# GOAL OF THE EXERCISE
Please retype the data below exactly, stopping after the line with "Where would you" and skipping every picture.

# DATA EXTRACTS
◇ ◇ ◇

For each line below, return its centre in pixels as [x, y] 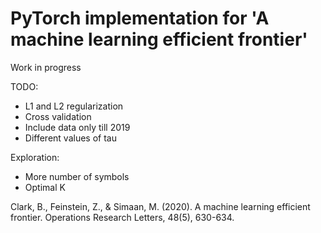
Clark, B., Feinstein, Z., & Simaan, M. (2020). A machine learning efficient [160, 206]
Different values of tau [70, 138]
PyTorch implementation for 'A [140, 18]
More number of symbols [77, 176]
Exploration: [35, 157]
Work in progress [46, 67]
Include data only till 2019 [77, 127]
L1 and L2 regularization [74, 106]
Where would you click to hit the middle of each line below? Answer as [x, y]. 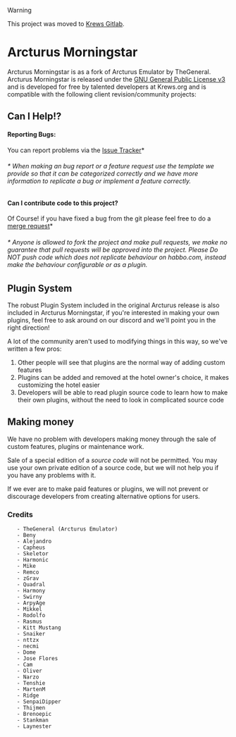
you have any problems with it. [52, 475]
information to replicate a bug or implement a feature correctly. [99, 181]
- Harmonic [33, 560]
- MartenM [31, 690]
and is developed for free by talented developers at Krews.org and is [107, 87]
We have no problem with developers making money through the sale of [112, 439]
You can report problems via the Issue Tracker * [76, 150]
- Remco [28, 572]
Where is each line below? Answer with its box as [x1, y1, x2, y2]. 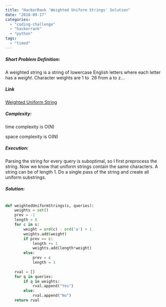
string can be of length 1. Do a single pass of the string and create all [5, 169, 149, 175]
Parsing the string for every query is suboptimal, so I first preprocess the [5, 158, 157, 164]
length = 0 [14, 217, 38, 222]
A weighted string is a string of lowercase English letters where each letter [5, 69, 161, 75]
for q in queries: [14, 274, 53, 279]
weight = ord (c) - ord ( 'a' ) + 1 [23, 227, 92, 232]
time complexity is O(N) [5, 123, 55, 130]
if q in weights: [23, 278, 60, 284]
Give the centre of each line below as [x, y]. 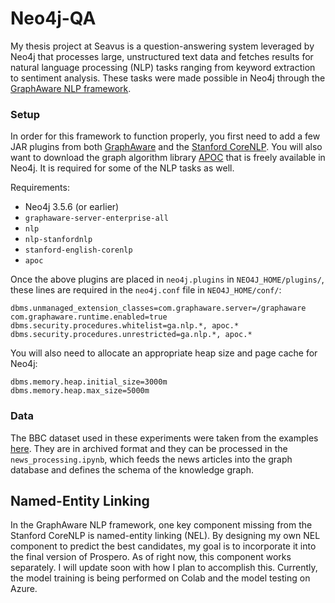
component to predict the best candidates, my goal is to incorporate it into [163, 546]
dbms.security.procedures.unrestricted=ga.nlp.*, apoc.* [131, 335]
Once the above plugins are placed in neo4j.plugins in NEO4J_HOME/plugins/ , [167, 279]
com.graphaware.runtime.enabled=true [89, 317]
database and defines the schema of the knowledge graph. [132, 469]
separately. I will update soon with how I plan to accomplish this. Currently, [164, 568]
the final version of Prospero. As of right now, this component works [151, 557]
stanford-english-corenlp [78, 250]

◇ ◇ ◇

# RESPONSE
For each line below, return its centre in pixels as [x, y] 
Clark, B., Feinstein, Z., & Simaan, M. (2020). A machine learning efficient [160, 206]
Different values of tau [70, 138]
PyTorch implementation for 'A [140, 18]
More number of symbols [77, 176]
Exploration: [35, 157]
Work in progress [46, 67]
Include data only till 2019 [77, 127]
L1 and L2 regularization [74, 106]
Where would you click to hit the middle of each line below? Answer as [x, y]. 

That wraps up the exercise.